Localizations of a ring at maximal ideals correspond to stalks of a sheaf

We have previously observed that localizing a finitely generated algebra at a specific element $f$ yields a local ring which is exactly the set of regular functions on the distinguished open set $D(f)$ , or in other words, the sections of the sheaf of regular functions on $D(f)$ . That is to sayーwe have the concept of a (pre)sheaf $\mathcal{O}_X$ , which ‘collects together’ regular functions that are defined on the open sets of a topological space $X$ , and we have shown that if we look at the functions that are assigned to special types of open sets (distinguished open sets $D(f)$ ), they correspond to the localizations of a finitely generated algebra $R$ at specific elements of that algebra. (Notably, this means they have global representations as polynomial quotients over each $D(f)$ .) However, what happens if we want to look at the behavior of these functionsーsections of the sheaf $\mathcal{O}_X$ ーnear a specific point in the topological space?
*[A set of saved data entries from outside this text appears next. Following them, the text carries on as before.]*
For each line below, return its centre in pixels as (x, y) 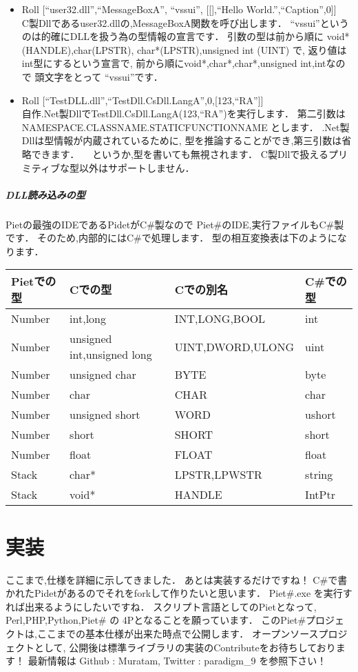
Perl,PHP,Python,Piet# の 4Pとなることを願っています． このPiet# (156, 620)
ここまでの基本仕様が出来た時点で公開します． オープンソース (178, 633)
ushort (320, 415)
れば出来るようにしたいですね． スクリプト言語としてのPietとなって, (161, 606)
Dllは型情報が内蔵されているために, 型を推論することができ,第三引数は (182, 140)
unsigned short (105, 415)
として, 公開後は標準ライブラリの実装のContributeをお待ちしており (185, 647)
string (319, 475)

Say that the underlying topological space is $X$ . Given a specific point $p \in X$ , can we consider, instead, all of the functions in the sheaf which are ‘locally defined’ around $p$ ? This is the stalk of the sheaf $\mathcal{O}_X$ at $p$ , and we will see that this corresponds exactly to the localization of the algebra $R$ to the maximal ideal $I(p)$ .
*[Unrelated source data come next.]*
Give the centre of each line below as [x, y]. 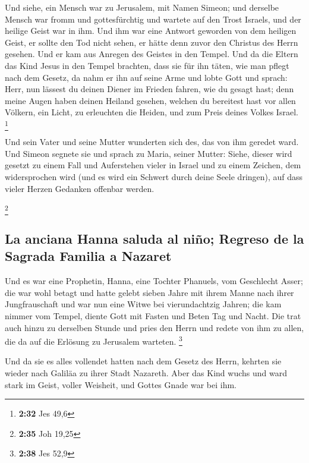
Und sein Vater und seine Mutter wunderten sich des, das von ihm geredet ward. [152, 142]
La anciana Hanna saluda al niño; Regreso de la [154, 238]
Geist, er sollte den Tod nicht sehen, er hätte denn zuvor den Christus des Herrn [152, 42]
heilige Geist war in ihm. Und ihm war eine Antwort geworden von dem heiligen [151, 31]
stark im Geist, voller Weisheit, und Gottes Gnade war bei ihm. [121, 384]
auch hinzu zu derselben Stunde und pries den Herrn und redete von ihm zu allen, [154, 327]
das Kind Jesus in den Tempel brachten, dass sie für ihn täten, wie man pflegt [147, 65]
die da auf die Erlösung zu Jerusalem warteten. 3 [94, 340]

Let’s motivate the problem a little more. The point $p \in X$ is itself a closed set. Take an arbitrary closed set in $X$ and imagine for a moment that its complement in $X$ were given by distinguished open set $D(f)$ ; in such a case, we would identify the regular functions near this closed set, in particular on the entire surrounding distinguished open set $D(f)$ , with fractions $g/f^n$ , $g \in R$ , where by construction we know that $f$ is nonzero on all of $D(f)$ . We show this by looking at $V(f)$ and translating to an algebraic setting, showing that it corresponds to an ideal $I(V(f))$ which is a radical ideal generated by finitely many elements.

However, $p$ is of course not necessarily given by any straightforward $V(f)$ for a single element $f \in R$ ! But recall that all points $p \in X$ correspond to maximal ideals in $R$ , and these maximal ideals form a natural denominator for our quotients.
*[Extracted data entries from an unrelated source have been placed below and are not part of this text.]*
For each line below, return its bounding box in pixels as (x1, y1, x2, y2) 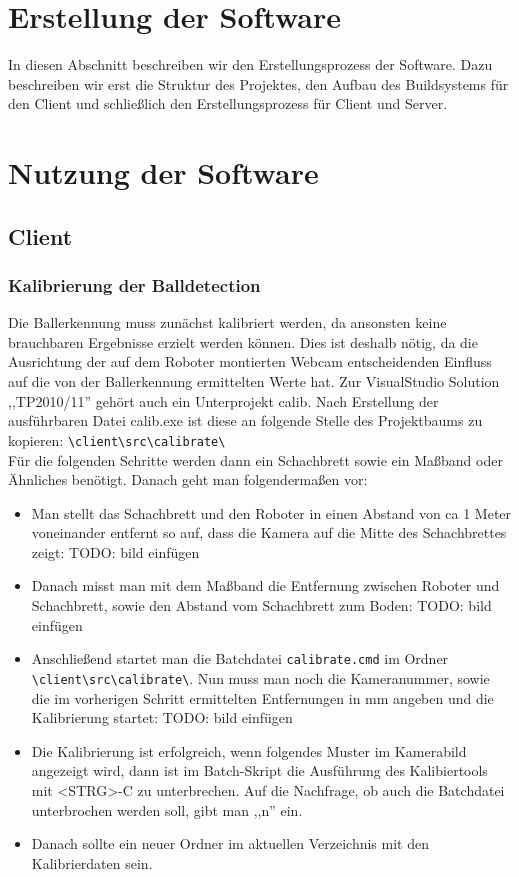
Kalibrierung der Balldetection (8, 272, 261, 297)
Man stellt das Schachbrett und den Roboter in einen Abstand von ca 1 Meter (31, 502, 512, 523)
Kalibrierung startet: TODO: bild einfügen (31, 707, 293, 728)
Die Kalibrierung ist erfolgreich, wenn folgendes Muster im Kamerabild (31, 740, 467, 761)
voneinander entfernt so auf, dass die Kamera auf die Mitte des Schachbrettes (31, 522, 507, 543)
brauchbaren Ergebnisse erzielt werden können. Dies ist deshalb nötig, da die (8, 331, 478, 352)
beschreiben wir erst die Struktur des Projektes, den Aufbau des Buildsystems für (8, 73, 509, 94)
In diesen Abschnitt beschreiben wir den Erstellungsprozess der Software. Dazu (8, 54, 493, 75)

Let’s propose the following: Take the maximal ideal in $R$ corresponding to $p \in X$ . Call this $\mathfrak{p}$ . Previously, we localized to $f$ ; in other words, we took quotients of ring elements where the denominators were guaranteed to be nonzero on our open set of interest. We can do something a little different here, and instead localize the ring $R$ to the complement of $\mathfrak{p}$ , so that we are taking quotients with all kinds of functions which are nonzero at $p \in X$ . This is generally referred to as the localization of $R$ to a prime ideal $\mathfrak{p}$ , or $R_\mathfrak{p}$ .

Do the elements of $R_\mathfrak{p}$ correspond to the regular functions defined on a neighborhood of $p \in X$ ? Let’s propose a natural homomorphism $\phi : R_\mathfrak{p} \to \mathcal{O}_X$ that maps a quotient $g/f$ , $f,g \in R$ with $f(p) \neq 0$ , to the regular function given by $g/f$ on the distinguished open set $D(f)$ which is, by definition, a neighborhood of $p \in X$ (because $f$ does not vanish at $p$ ).

Recall that every regular function in a sufficiently small neighborhood of a point can be given as a quotient of polynomials where the denominator does not vanish at that point; therefore $\phi$ is surjective. It is also easy to see that $\phi$ is injective from the observation that distinguished open sets are the ‘smallest open sets’ of the Zariski topology. And there we have it: a mapping between stalks of the sheaf of regular functions at specific points and ring localizations at the maximal (and prime) ideals corresponding to those exact points!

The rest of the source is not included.